A ASSEMBLEIA LEGISLATIVA DO ESTADO DO CEARÁ DECRETA:
Art. 1º - Fica instituído, no Estado do Ceará, o Programa de Orientação em Saúde e Atendimento Social às Gestantes e ficam implantadas Medidas de Informação sobre a Política Nacional de Atenção Obstétrica e Neonatal visando, principalmente, a proteção contra a violência obstétrica.
CAPÍTULO I
Do Programa de Orientação em Saúde e Atendimento Social às Gestantes
Art. 2° - O Programa de que trata esta Lei tem por objetivo:
I. Dar orientação sobre higiene e saúde da mulher, gravidez, parto, exames, pré-natal, puericultura, direitos do nascituro e do recém-nascido, o plano individual de parto, como prevenir e proceder nos casos de violência obstétrica, além de outros assuntos de interesse das gestantes e de seus familiares;
II. Promover o encaminhamento social das gestantes e mães atendidas a órgãos e entidades coligadas ao programa, para suprimento de necessidades básicas de alimentação, moradia, educação, instrução profissional, emprego e outros;
III. Oferecer a oportunidade de escolha dos métodos naturais por parte da parturiente, sempre que não implicar risco para sua segurança ou do nascituro;
IV. Evitar a utilização de métodos invasivos, tais como: rompimento artificial da bolsa, aceleração do parto com ocitocina, dando preferência aos naturais, quando possível;
V. Estimular posições mais verticalizadas e a deambulação no trabalho de parto;
VI. Oferecer a oportunidade de escolha da melhor posição para parir: seja de cócoras, em quatro apoios, deitada de lado;
VII. O parto de baixo risco deve, preferencialmente, ser assistido também por obstetriz ou enfermeira obstetra e doula;
VIII. Implantar serviço multimídia de comunicação entre os diversos órgãos públicos e entidades privadas participantes do Programa, nas áreas de saúde, social e educação, destinado à prestação de informações ao público sobre a execução do Programa e seus resultados;
IX. Promover discussões e ações multilaterais entre os órgãos da Administração participantes do Programa, além de entidades privadas coligadas, para os fins desta Lei;
Incentivar e apoiar as mulheres na amamentação.

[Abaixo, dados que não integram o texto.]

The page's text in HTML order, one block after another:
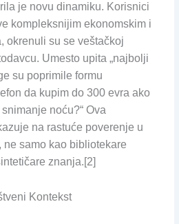
je novu dinamiku. Korisnici
kompleksnijim ekonomskim i
okrenuli su se veštačkoj
Umesto upita „najbolji
su poprimile formu
da kupim do 300 evra ako
noću?“ Ova
na rastuće poverenje u
samo kao bibliotekare
znanja.[2]
Kontekst
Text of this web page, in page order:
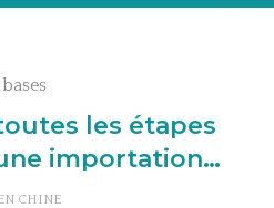
les étapes
importation…
CHINE
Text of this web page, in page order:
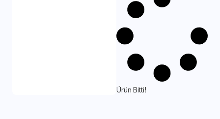
Ürün Bitti!
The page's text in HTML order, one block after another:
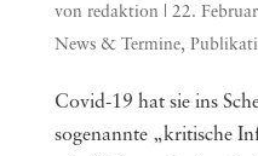
von redaktion 22.
News & Termine,
Covid-19 hat sie ins
soge­nann­te „kri­ti­sche

Art. 3º - Diagnosticada a gravidez, a gestante deve ser informada por um médico-obstetra que ela tem direito à elaboração de um Plano Individual de Parto, e deve receber a informação do que é e como pode elaborá-lo, sendo respeitada sua vontade de fazê-lo ou não.
Art. 4º - Considera-se Plano Individual de Parto uma lista onde a gestante relaciona o que gostaria ou não que acontecesse durante seu trabalho de parto, parto, pós-parto, além de cuidados com o recém-nascido, elaborado com a orientação de um médico-obstetra, que deverá de forma clara, precisa e objetiva, fazer explanação sobre todas as implicações de cada uma das suas disposições de vontade.

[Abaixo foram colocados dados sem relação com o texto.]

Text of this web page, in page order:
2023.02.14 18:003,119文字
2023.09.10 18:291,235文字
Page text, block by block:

Art. 5º - A elaboração do Plano Individual de Parto deverá ser precedida de avaliação médica da gestante, na qual serão identificados os fatores de risco da gravidez, reavaliados a cada contato da gestante durante a assistência pré-natal, inclusive quando do atendimento preliminar ao trabalho de parto.
Art. 6º - No Plano Individual de Parto a gestante manifestará sua opção sobre:
I. A presença, durante todo o processo ou em parte dele, de um acompanhante livremente escolhido pela gestante e de uma doula, quando assim tiver;
II. A presença de acompanhante nas duas últimas consultas, nos termos da Lei;
III. A utilização de métodos não farmacológicos para alívio da dor;
IV. A administração de medicação para alívio da dor;
V. A administração de anestesia peridural, raquidiana ou duplo bloqueio (peri-raqui), e
VI. O modo como serão monitorados os batimentos cardíacos fetais.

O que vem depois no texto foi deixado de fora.